Josef Albers/Donald Judd Thematic Variations
February 9 through April 28
Working with serial imagery, both Josef Albers (American, born Germany, 1888–1976) and Donald Judd (American, 1928–1994) created works that explore variations on color and form. With a great awareness and respect of each other’s work, they both approached geometric shapes formally in order to explore the inherent aspects of any artwork: form, structure, and color.
In his landmark series, Homage to a Square, 1962, and later in the portfolio Formulation: Articulation, 1972, among other works, artist and mathematician Josef Albers investigated color interactions and how the human eye processes the shifting characteristics of color when placed in various configurations.
Utilizing repetitive shapes combined with bands or blocks of color Albers played with perception in works of art that pulse and shift with movement.
78 Similarly, Judd proposed that art could be logical, direct, and unemotional. He wrote, “A shape, a volume, a color, a surface is something itself. It shouldn’t be concealed as part of a fairly different whole.” His austere and reductive forms are neutral, avoiding any symbolic associations. Instead, he sees his forms as either a part of a mathematical sequence or a meditation on mass and voids, tranquility and motion, and illusion and reality, as seen Untitled Portfolio of 16 Etchings, 1978, a portfolio of prints exploring the parallelogram.
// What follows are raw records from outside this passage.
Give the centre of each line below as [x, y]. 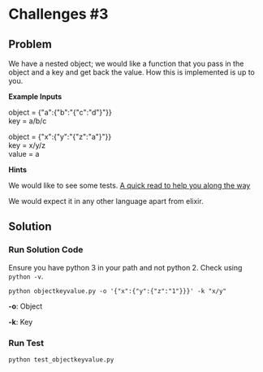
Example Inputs [35, 97]
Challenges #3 [58, 14]
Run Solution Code [46, 250]
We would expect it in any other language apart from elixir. [106, 201]
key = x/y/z [27, 145]
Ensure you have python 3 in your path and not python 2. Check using [125, 267]
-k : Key [21, 322]
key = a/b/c [28, 121]
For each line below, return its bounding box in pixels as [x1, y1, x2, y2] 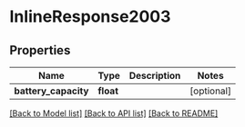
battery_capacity [14, 84, 89, 97]
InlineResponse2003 [9, 6, 171, 27]
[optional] [189, 84, 232, 97]
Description [128, 70, 181, 82]
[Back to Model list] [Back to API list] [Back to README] [9, 108, 219, 119]
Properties [9, 43, 71, 58]
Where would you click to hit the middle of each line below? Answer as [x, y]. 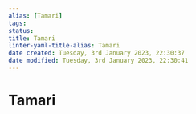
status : [21, 31]
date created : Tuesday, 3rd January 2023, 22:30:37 [96, 53]
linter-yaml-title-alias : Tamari [64, 46]
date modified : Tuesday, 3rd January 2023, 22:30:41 [98, 61]
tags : [17, 23]
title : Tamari [32, 38]
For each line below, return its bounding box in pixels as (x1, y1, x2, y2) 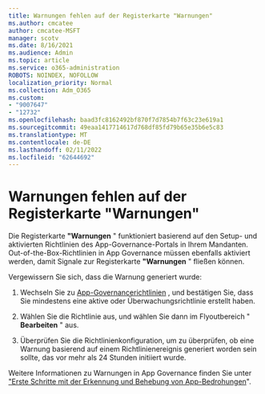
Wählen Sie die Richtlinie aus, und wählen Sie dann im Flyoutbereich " (19, 312, 251, 321)
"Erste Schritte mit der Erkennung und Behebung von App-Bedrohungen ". (8, 377, 251, 387)
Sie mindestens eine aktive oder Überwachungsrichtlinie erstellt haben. (19, 296, 255, 306)
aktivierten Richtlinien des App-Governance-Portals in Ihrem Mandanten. (8, 239, 248, 249)
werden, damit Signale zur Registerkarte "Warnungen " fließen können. (8, 257, 245, 267)
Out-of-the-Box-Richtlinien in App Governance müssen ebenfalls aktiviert (8, 248, 251, 258)
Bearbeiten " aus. (19, 320, 79, 330)
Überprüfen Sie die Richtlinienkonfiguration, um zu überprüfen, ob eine (19, 336, 255, 345)
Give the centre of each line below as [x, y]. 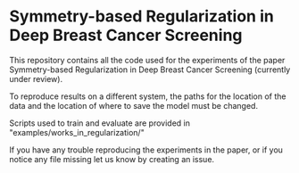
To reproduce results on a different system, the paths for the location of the [148, 96]
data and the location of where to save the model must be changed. [134, 105]
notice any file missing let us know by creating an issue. [112, 159]
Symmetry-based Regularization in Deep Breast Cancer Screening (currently [150, 70]
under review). [36, 78]
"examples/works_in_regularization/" [77, 132]
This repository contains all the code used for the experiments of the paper [147, 60]
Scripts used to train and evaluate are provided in [100, 123]
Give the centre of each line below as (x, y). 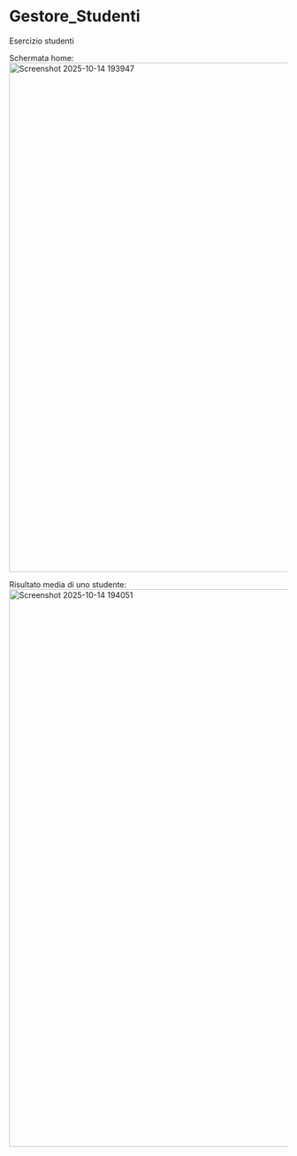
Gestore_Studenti (75, 16)
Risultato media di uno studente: (68, 584)
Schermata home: (42, 58)
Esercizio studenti (42, 41)
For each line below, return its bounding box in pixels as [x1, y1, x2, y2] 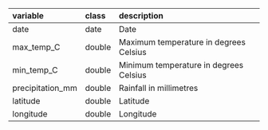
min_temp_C [12, 65, 58, 75]
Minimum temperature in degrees [118, 60, 244, 70]
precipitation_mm [12, 83, 77, 93]
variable [12, 10, 44, 21]
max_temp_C [12, 41, 61, 53]
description [118, 10, 164, 21]
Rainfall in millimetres [118, 83, 199, 93]
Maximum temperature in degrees [118, 37, 246, 47]
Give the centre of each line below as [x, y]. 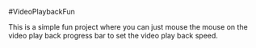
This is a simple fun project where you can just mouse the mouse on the [128, 27]
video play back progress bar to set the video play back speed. [113, 36]
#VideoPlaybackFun [42, 12]
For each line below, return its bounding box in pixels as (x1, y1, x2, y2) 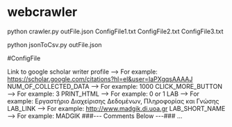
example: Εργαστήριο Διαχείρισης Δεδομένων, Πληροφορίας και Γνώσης (7, 96, 219, 105)
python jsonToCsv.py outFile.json (7, 40, 102, 49)
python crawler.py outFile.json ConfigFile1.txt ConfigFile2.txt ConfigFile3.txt (7, 27, 224, 35)
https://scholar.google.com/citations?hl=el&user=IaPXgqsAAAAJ (7, 74, 193, 83)
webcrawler (7, 4, 78, 20)
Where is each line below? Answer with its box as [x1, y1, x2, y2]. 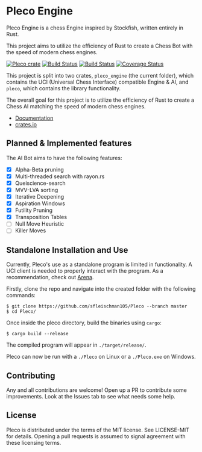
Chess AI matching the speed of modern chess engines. [6, 102, 146, 110]
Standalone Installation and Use [6, 245, 128, 255]
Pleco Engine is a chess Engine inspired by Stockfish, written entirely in [6, 24, 184, 31]
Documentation [14, 114, 54, 122]
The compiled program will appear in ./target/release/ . [6, 341, 147, 348]
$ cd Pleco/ [6, 309, 36, 315]
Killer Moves [14, 227, 46, 234]
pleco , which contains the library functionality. [6, 84, 121, 91]

Pairs and Partners: Curatorial Conversations
June 1 through August 4
Pairs and Partners is all about points of view—specifically the points of view of museum curators. In this series of exhibitions drawn from the permanent collection of the MMFA, curators and other “guests” demonstrate the variety of ways in which works of art might be interpreted, based upon an individual’s education, experience, and judgment. In each installation, the curators select two works of art from the museum’s collection that address the show’s specific theme. They will then compare and contrast the works they have chosen, specifically explaining how they feel their chosen works address that theme.
The second exhibition in the Pairs and Partners series is devoted to the concept of portals, that is, something which functions as a passageway from one place (or state of being) to another. Interpreters will be examining the idea of portals (for example, doorways) as the viewer might discern them in the work of art. The idea of the portal is specifically tied to the concepts of position, space, and time; artists may exploit those references to encourage the viewer to assess how concepts or objects can convey a sense of physical or psychological passage.